PROBLEM REQUIREMENTS -> A line belongs in the answer only if it contains the word "general"; copy every such line from the listing below.

START DATASET RECORDS

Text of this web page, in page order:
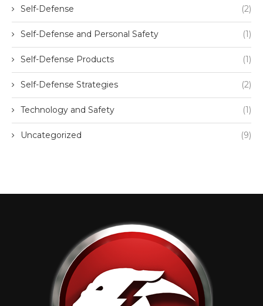
Self-Defense (2)
Self-Defense and Personal Safety (1)
Self-Defense Products (1)
Self-Defense Strategies (2)
Technology and Safety (1)
Uncategorized (9)
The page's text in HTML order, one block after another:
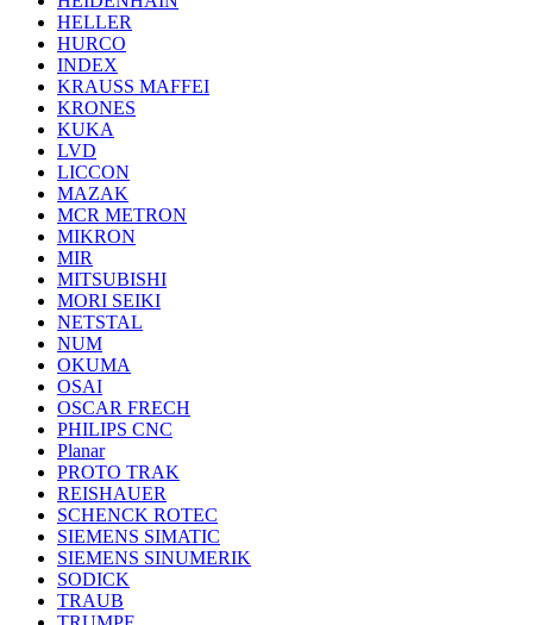
HELLER
HURCO
INDEX
KRAUSS MAFFEI
KRONES
KUKA
LVD
LICCON
MAZAK
MCR METRON
MIKRON
MIR
MITSUBISHI
MORI SEIKI
NETSTAL
NUM
OKUMA
OSAI
OSCAR FRECH
PHILIPS CNC
Planar
PROTO TRAK
REISHAUER
SCHENCK ROTEC
SIEMENS SIMATIC
SIEMENS SINUMERIK
SODICK
TRAUB
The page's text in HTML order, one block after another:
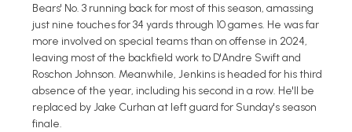
Bears' No. 3 running back for most of this season, amassing
just nine touches for 34 yards through 10 games. He was far
more involved on special teams than on offense in 2024,
leaving most of the backfield work to D'Andre Swift and
Roschon Johnson. Meanwhile, Jenkins is headed for his third
absence of the year, including his second in a row. He'll be
replaced by Jake Curhan at left guard for Sunday's season
finale.
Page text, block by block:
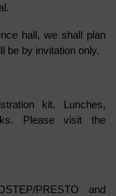
hall, we shall plan
be by invitation only.
kit, Lunches,
Please visit the
PRESTO and
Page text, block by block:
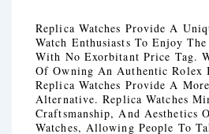
Replica Watches Provide A
Watch Enthusiasts To Enjoy
With No Exorbitant Price Tag.
Of Owning An Authentic Rolex
Replica Watches Provide A
Alternative. Replica Watches
Craftsmanship, And Aesthetics
Watches, Allowing People To
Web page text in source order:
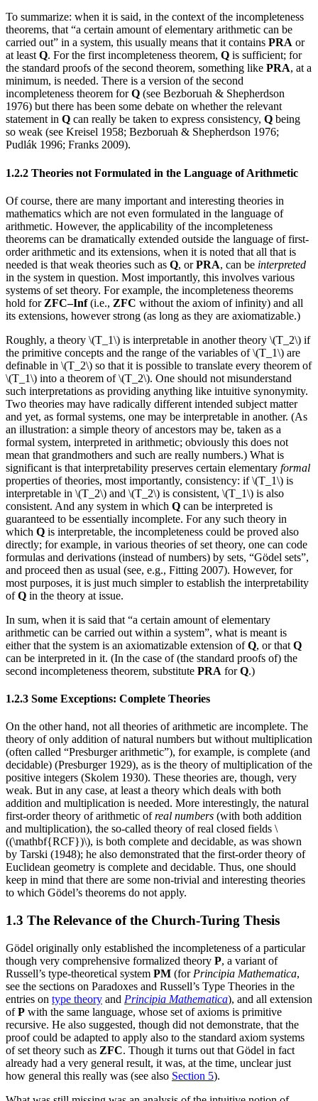
To summarize: when it is said, in the context of the incompleteness
theorems, that “a certain amount of elementary arithmetic can be
carried out” in a system, this usually means that it contains PRA or
at least Q. For the first incompleteness theorem, Q is sufficient; for
the standard proofs of the second theorem, something like PRA, at a
minimum, is needed. There is a version of the second
incompleteness theorem forQ (see Bezboruah & Shepherdson
1976) but there has been some debate on whether the relevant
statement in Q can really be taken to express consistency, Q being
so weak (see Kreisel 1958; Bezboruah & Shepherdson 1976;
Pudlák 1996; Franks 2009).
1.2.2 Theories not Formulated in the Language of Arithmetic
Of course, there are many important and interesting theories in
mathematics which are not even formulated in the language of
arithmetic. However, the applicability of the incompleteness
theorems can be dramatically extended outside the language of first-
order arithmetic and its extensions, when it is noted that all that is
needed is that weak theories such as Q, orPRA, can be interpreted
in the system in question. Most importantly, this involves various
systems of set theory. For example, the incompleteness theorems
hold for ZFC–Inf(i.e., ZFC without the axiom of infinity) and all
its extensions, however strong (as long as they are axiomatizable.)
Roughly, a theory \(T_1\) is interpretable in another theory \(T_2\) if
the primitive concepts and the range of the variables of \(T_1\) are
definable in \(T_2\) so that it is possible to translate every theorem of
\(T_1\) into a theorem of \(T_2\). One should not misunderstand
such interpretations as providing anything like intuitive synonymity.
Two theories may have radically different intended subject matter
and yet, as formal systems, one may be interpretable in another. (As
an illustration: a simple theory of ancestors may be, taken as a
formal system, interpreted in arithmetic; obviously this does not
mean that grandmothers and such are really numbers.) What is
significant is that interpretability preserves certain elementary formal
properties of theories, most importantly, consistency: if \(T_1\) is
interpretable in \(T_2\) and \(T_2\) is consistent, \(T_1\) is also
consistent. And any system in which Q can be interpreted is
guaranteed to be essentially incomplete. For any such theory in
which Q is interpretable, the incompleteness could be proved also
directly; for example, in various theories of set theory, one can code
formulas and derivations (instead of numbers) by sets, “Gödel sets”,
and proceed then as usual (see, e.g., Fitting 2007). However, for
most purposes, it is just much simpler to establish the interpretability
ofQ in the theory at issue.
In sum, when it is said that “a certain amount of elementary
arithmetic can be carried out within a system”, what is meant is
either that the system is an axiomatizable extension ofQ, or that Q
can be interpreted in it. (In the case of (the standard proofs of) the
second incompleteness theorem, substitute PRA forQ.)
1.2.3 Some Exceptions: Complete Theories
On the other hand, not all theories of arithmetic are incomplete. The
theory of only addition of natural numbers but without multiplication
(often called “Presburger arithmetic”), for example, is complete (and
decidable) (Presburger 1929), as is the theory of multiplication of the
positive integers (Skolem 1930). These theories are, though, very
weak. But in any case, at least a theory which deals with both
addition and multiplication is needed. More interestingly, the natural
first-order theory of arithmetic ofreal numbers (with both addition
and multiplication), the so-called theory of real closed fields \
((\mathbf{RCF})\), is both complete and decidable, as was shown
by Tarski (1948); he also demonstrated that the first-order theory of
Euclidean geometry is complete and decidable. Thus, one should
keep in mind that there are some non-trivial and interesting theories
to which Gödel’s theorems do not apply.
1.3 The Relevance of the Church-Turing Thesis
Gödel originally only established the incompleteness of a particular
though very comprehensive formalized theory P, a variant of
Russell’s type-theoretical system PM (for Principia Mathematica,
see the sections on Paradoxes and Russell’s Type Theories in the
entries on type theory and Principia Mathematica), and all extension
ofP with the same language, whose set of axioms is primitive
recursive. He also suggested, though did not demonstrate, that the
proof could be adapted to apply also to the standard axiom systems
of set theory such as ZFC. Though it turns out that Gödel in fact
already had a very general result, it was, at the time, unclear just
how general this really was (see also Section 5).
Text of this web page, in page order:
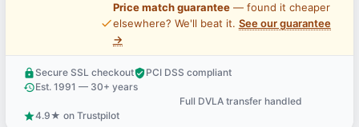
price_check
Price match guarantee— found it cheaper
elsewhere? We'll beat it. See our guarantee
→
lock Secure SSL checkoutverified_userPCI DSS compliant
historyEst. 1991 — 30+ years
Full DVLA transfer handled
star4.9★ on Trustpilot
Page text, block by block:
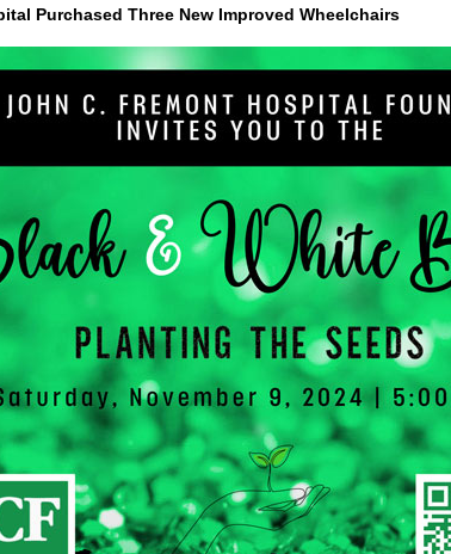
Purchased Three New Improved Wheelchairs
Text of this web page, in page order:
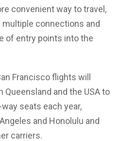
convenient way to travel,
connections and
of entry points into the
Francisco flights will
and the USA to
seats each year,
and Honolulu and
carriers.
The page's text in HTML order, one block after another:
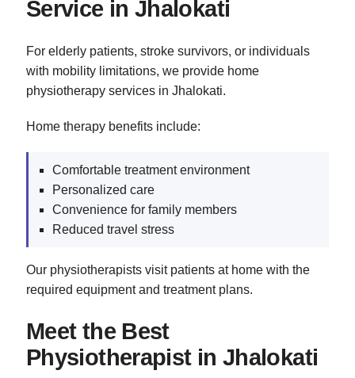
Service in Jhalokati
For elderly patients, stroke survivors, or individuals
with mobility limitations, we provide home
physiotherapy services in Jhalokati.
Home therapy benefits include:
Comfortable treatment environment
Personalized care
Convenience for family members
Reduced travel stress
Our physiotherapists visit patients at home with the
required equipment and treatment plans.
Meet the Best
Physiotherapist in Jhalokati
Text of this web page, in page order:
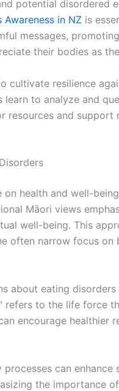
potential disordered
Awareness in NZ is
messages,
their bodies as
cultivate resilience
to analyze and
resources and
health and well-
Māori views
well-being. This
often narrow focus on
about eating
refers to the life force
encourage
can
the importance
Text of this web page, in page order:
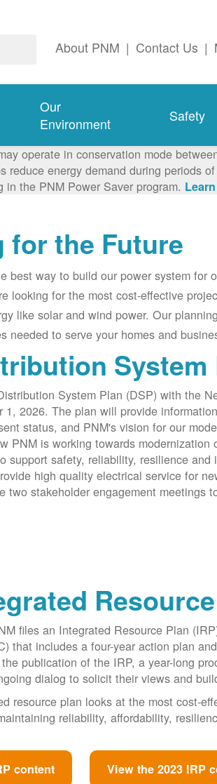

END DATASET RECORDS

RESULT ->
already had a very general result, it was, at the time, unclear just
how general this really was (see also Section 5).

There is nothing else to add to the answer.